Sequence alignments and structural models of POPDC proteins
For the sequence alignment shown in Fig. 1g, different vertebrate POPDC1 and invertebrate POPDC homologues were identified by BLAST. The sequences used for the alignment have the following accession numbers at the NCBI protein database (https://www.ncbi.nlm.nih.gov/protein): Homo sapiens (AAH40502.2), Mus musculus (NP_077247.1), Monodelphis domestica (XP_016286698), Ornithoryhnchus anatinus (XP_028903352.1), Gallus gallus (NP_001001299), Xenopus laevis (AF527799_1), Danio rerio (NP_001244093.1), Strongylocentrotus purpuratus (XP_003723894.2), Ciona intestinalis (XP_002127439.1), Drosophila melanogaster (NP_608426.1), Aplysia californica (XP_012939248.2), Capitella teleta (ELT88986). AlphaFold Protein Structure Database [49, 51] models of human POPDC1 and POPDC2 were used for modelling purposes and were analyzed using Chimera X . Possible steric clashes caused by the V183F mutation were predicted using the Dynameomics rotamer library within ChimeraX . Overlays of CAP and Popeye domain protein structures were created using the Matchmaker tool in ChimeraX. Predictions of cAMP binding to the Popeye domain were made using the Phyre2 and 3DLigandSite servers [24, 54].

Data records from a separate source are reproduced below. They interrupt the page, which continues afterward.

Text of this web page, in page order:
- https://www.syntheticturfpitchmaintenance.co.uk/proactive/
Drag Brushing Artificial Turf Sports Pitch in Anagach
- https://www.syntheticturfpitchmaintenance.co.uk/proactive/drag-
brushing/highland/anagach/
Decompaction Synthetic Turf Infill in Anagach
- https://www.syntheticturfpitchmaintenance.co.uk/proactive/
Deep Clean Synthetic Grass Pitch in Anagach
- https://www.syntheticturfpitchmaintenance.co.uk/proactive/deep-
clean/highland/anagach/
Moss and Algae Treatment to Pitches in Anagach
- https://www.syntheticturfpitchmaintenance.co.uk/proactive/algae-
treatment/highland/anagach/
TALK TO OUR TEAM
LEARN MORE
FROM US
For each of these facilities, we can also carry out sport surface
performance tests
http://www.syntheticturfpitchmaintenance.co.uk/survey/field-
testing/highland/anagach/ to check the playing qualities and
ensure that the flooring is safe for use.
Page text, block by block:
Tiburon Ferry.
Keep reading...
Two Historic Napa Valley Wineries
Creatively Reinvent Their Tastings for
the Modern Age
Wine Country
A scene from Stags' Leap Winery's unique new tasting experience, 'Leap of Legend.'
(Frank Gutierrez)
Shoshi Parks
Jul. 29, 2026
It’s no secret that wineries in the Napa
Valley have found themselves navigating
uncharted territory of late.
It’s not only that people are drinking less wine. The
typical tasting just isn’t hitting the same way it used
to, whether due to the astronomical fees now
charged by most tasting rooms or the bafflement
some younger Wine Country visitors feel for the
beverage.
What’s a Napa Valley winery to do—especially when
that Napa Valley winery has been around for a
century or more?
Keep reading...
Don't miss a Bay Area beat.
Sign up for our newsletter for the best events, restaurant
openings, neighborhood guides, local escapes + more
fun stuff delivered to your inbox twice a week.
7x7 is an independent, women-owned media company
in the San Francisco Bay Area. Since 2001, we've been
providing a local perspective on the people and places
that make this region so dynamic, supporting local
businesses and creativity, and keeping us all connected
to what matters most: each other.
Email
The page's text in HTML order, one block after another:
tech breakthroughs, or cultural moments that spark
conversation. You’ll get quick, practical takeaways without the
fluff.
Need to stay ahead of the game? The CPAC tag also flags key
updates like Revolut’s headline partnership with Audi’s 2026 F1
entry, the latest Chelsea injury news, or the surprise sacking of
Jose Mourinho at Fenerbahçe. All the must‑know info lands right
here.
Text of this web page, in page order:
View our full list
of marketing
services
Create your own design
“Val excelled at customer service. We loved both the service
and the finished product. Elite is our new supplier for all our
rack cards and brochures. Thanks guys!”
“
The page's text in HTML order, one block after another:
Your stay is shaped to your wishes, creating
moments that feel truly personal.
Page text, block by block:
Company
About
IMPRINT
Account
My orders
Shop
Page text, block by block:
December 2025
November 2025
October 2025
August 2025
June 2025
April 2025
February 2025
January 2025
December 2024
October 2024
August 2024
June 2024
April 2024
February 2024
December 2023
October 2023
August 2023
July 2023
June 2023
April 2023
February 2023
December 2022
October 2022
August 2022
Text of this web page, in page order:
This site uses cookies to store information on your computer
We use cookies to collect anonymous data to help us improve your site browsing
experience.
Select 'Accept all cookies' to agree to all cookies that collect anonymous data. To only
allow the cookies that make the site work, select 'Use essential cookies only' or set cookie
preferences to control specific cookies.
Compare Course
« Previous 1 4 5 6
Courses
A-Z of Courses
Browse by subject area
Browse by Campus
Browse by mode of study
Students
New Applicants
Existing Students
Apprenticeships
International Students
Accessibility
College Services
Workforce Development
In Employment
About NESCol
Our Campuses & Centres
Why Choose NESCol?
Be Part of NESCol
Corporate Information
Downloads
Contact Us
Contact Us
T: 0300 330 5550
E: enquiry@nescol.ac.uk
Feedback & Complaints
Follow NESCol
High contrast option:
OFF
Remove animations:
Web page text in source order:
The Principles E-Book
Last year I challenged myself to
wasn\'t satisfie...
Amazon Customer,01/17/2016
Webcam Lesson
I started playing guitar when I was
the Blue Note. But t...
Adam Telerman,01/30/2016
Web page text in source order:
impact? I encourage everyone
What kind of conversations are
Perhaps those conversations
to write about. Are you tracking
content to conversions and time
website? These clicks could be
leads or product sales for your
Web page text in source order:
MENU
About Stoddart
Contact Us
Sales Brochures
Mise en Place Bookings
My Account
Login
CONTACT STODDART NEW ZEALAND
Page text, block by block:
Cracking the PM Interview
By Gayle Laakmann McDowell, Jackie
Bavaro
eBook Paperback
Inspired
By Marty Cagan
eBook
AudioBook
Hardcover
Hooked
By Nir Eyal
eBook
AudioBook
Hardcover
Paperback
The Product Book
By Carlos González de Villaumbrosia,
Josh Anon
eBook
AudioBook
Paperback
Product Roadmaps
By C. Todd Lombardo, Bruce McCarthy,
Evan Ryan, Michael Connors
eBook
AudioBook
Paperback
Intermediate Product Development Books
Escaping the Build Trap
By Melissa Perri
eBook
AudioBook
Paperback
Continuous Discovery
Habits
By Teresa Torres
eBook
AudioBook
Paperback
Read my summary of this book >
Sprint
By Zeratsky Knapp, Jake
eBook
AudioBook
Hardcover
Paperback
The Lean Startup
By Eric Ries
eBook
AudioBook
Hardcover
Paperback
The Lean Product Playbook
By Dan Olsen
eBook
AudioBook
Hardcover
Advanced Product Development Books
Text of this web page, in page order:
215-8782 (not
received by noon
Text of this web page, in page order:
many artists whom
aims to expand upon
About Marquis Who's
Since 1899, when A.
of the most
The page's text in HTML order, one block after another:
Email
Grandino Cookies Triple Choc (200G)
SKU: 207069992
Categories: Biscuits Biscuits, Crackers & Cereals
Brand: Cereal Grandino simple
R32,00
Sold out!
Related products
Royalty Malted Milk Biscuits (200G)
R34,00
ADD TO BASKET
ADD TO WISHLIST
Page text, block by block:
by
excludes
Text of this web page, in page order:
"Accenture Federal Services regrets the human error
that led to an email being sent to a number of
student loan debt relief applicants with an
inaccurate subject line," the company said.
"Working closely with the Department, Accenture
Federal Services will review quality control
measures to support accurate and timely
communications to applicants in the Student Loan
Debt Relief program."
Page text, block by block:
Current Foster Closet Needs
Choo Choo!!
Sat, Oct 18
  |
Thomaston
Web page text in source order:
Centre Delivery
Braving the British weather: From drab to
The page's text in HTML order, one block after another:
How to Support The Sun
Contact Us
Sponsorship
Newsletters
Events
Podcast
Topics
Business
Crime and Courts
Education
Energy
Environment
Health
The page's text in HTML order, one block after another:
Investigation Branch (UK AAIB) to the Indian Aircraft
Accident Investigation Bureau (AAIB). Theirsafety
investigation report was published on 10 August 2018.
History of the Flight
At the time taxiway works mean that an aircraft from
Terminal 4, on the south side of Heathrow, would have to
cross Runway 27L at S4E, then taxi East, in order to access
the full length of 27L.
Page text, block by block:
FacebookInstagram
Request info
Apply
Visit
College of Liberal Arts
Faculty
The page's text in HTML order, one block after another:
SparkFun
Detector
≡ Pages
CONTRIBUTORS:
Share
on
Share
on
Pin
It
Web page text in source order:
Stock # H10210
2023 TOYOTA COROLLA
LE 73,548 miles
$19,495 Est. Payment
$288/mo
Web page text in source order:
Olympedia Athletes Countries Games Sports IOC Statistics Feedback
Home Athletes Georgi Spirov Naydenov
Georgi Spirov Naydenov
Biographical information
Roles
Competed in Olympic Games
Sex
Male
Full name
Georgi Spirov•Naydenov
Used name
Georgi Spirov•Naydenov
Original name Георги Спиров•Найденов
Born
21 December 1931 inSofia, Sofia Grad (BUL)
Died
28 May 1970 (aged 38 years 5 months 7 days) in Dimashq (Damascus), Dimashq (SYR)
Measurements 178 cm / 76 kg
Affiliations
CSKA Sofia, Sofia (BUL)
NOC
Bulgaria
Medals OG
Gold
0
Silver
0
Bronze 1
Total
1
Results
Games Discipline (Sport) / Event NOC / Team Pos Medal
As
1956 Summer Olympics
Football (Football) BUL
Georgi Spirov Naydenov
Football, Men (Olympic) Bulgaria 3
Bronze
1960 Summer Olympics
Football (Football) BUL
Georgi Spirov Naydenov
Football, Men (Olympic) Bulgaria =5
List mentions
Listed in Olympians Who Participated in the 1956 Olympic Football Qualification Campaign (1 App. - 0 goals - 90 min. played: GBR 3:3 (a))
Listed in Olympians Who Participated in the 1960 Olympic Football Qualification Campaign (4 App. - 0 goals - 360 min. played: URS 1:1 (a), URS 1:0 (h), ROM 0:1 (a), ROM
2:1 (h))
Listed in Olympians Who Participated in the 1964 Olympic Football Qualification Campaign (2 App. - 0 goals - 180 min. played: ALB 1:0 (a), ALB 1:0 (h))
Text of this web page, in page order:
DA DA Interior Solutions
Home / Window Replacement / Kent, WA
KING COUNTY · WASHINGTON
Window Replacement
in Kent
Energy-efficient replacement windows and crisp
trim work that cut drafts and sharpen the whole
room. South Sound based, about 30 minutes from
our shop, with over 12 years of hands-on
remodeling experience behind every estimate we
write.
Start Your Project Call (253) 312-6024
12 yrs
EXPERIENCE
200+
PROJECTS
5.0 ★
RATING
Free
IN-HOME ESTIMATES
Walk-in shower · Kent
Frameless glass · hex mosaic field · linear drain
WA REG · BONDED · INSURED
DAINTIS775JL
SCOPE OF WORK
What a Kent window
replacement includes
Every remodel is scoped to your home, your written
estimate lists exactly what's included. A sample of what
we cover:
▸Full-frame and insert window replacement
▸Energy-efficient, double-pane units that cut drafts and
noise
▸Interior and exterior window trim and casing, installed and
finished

The absolute, or SGCA-normalized, expression levels of POPDC1 and POPDC2 within the sarcolemma and cytoplasm of individual muscle fibers were normalized to the median values from matched control fibers, which were set to equal 1. The normalized median and associated 95% confidence interval (CI) limits of POPDC1 and POPDC2 expression levels in the patient or KI mutant fibers were determined, then compared using a Mann–Whitney test.
The median difference and 95% CI limit in the ratio of POPDC1-ECFP and POPDC2-EYFP constructs at the plasma membrane versus cytoplasm in HEK293 cells was determined and normalized to the median value for cells expressing both wild-type POPDC1 and POPDC2 constructs. Absolute changes in POPDC1 and POPDC2 expression in each compartment were also recorded. The expression levels between single and double wild-type expression groups were analyzed using a Mann–Whitney test, while the effect of the various POPDC mutations, compared to wild-type, were assessed using a Kruskal–Wallis test followed by Dunn’s test.
During the BiFC assay the BiFC signal was defined as the median Venus signal normalized to median mRFP emanating from all transfected cells within each image. The average BiFC signal between the different expression groups were further normalized to the wild-type POPDC pair, set to 1, and compared using a One Way ANOVA followed by Dunnett’s test.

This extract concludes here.